Beispiel: Wer schon 13 Punkte (nach alter Bewertung) hatte und nun 6 oder 7 Punkte wegen einer Straftat (etwa Kennzeichenmissbrauch oder Unfallflucht) dazu bekam, erreichte auf einmal die Grenze von 14 und die von 18 Punkten. Weil aber die Maßnahme „Aufbauseminar“ noch nicht durchgeführt war, konnte und sollte die Maßnahme „Entziehung der Fahrerlaubnis“ nicht ergriffen werden. Die gesetzliche Regelung sah in diesem Fall eine Reduzierung der Punkte auf 17 vor. Hintergrund war der Gedanke, dass eine solche Maßnahme quasi erzieherischen Charakter haben und dass der Betroffene dadurch auch gewarnt werden sollte, bevor als letzter Schritt die Fahrerlaubnis entzogen wird.
Dieses Prinzip führte zusammen mit dem Tattagsprinzip dazu, dass Taten, die noch nicht rechtskräftig entschieden und deshalb zum Zeitpunkt der Maßnahme noch nicht im Verkehrszentralregister eingetragen waren, quasi von der Maßnahme mit ergriffen wurden. Wenn im Beispiel oben noch eine Bußgeldsache offen gewesen wäre, die nach Ergreifen der Maßnahme „Aufbauseminar“ rechtskräftig geworden wäre, hätte die Eintragung zum Überschreiten der 17 Punkte geführt und die Fahrerlaubnis hätte entzogen werden müssen. Weil die Ordnungswidrigkeit aber schon vor der Maßnahme begangen worden war, konnte sich die Warnfunktion der Maßnahme gar nicht verwirklichen.
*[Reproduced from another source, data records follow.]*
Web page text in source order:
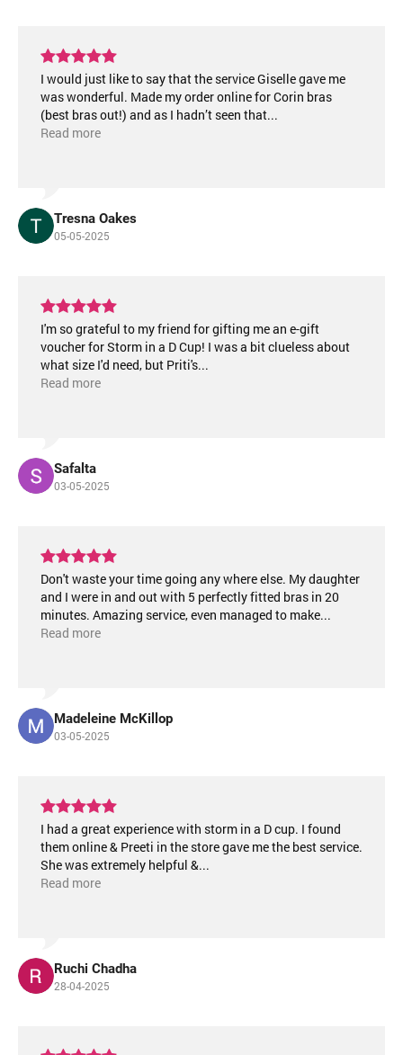
I would just like to say that the service Giselle gave me
was wonderful. Made my order online for Corin bras
(best bras out!) and as I hadn’t seen that...
Read more
Tresna Oakes
05-05-2025
I'm so grateful to my friend for gifting me an e-gift
voucher for Storm in a D Cup! I was a bit clueless about
what size I'd need, but Priti's...
Read more
Safalta
03-05-2025
Don't waste your time going any where else. My daughter
and I were in and out with 5 perfectly fitted bras in 20
minutes. Amazing service, even managed to make...
Read more
Madeleine McKillop
03-05-2025
I had a great experience with storm in a D cup. I found
them online & Preeti in the store gave me the best service.
She was extremely helpful &...
Read more
Ruchi Chadha
28-04-2025

Die Maßnahme hätte ihren Zweck in dieser Situation nicht erreichen können. Deshalb konnten nach der alten Regelung schon vor der Maßnahme begangene Taten den Punktestand nicht mehr erhöhen. Dieses nachvollziehbare Prinzip wurde auch mit der Reform zunächst in das neue System übernommen. Mit der Gesetzesänderung zum 05.12.2014 gilt es aber nur noch eingeschränkt und oft nicht.
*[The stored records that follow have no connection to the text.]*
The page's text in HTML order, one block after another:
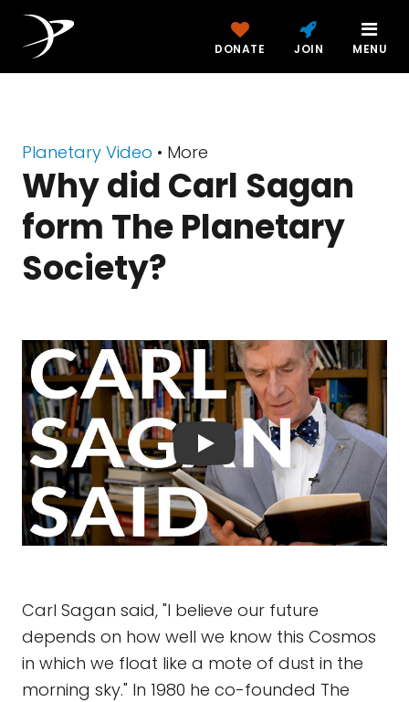
DONATE JOIN MENU
Planetary Video • More
Why did Carl Sagan
form The Planetary
Society?
Carl Sagan said, "I believe our future
depends on how well we know this Cosmos
in which we float like a mote of dust in the
morning sky." In 1980 he co-founded The

Zukünftig wird es nur noch darauf ankommen, von welchen Taten und Eintragungen die Fahrerlaubnisbehörde Kenntnis hat. Nur diese Eintragungen werden bei der zu ergreifenden Maßnahme berücksichtigt. Waren zum Zeitpunkt der Maßnahme schon andere Taten geschehen, die aber erst später in Flensburg eingetragen werden, erhöhen diese Eintragungen den Punktestand nach der Durchführung der Maßnahme und führen gegebenenfalls unmittelbar zu nächsten, die auch aus der Entziehung der Fahrerlaubnis bestehen kann. Die Warnfunktion der vorgegangenen Maßnahme wird in diesen Fällen völlig aufgegeben. Auch das Tattagprinzip, das vom Bundesverwaltungsgericht im Jahr 2008 als verbindlich bezeichnet wurde und erst später tatsächlich im Gesetz verankert wurde, wird dadurch aufgeweicht.
Fazit: Konsequenzen der Änderung zum 05.12.2014 werden etliche Kraftfahrer wohl noch zu spüren bekommen. Nach der Rechtslage bis 04.12.2014 drohte keine Entziehung der Fahrerlaubnis, nun aber bei gleichem unverändertem Sachverhalt und ohne Hinzutreten weiterer Punkte müssen sie das befürchten.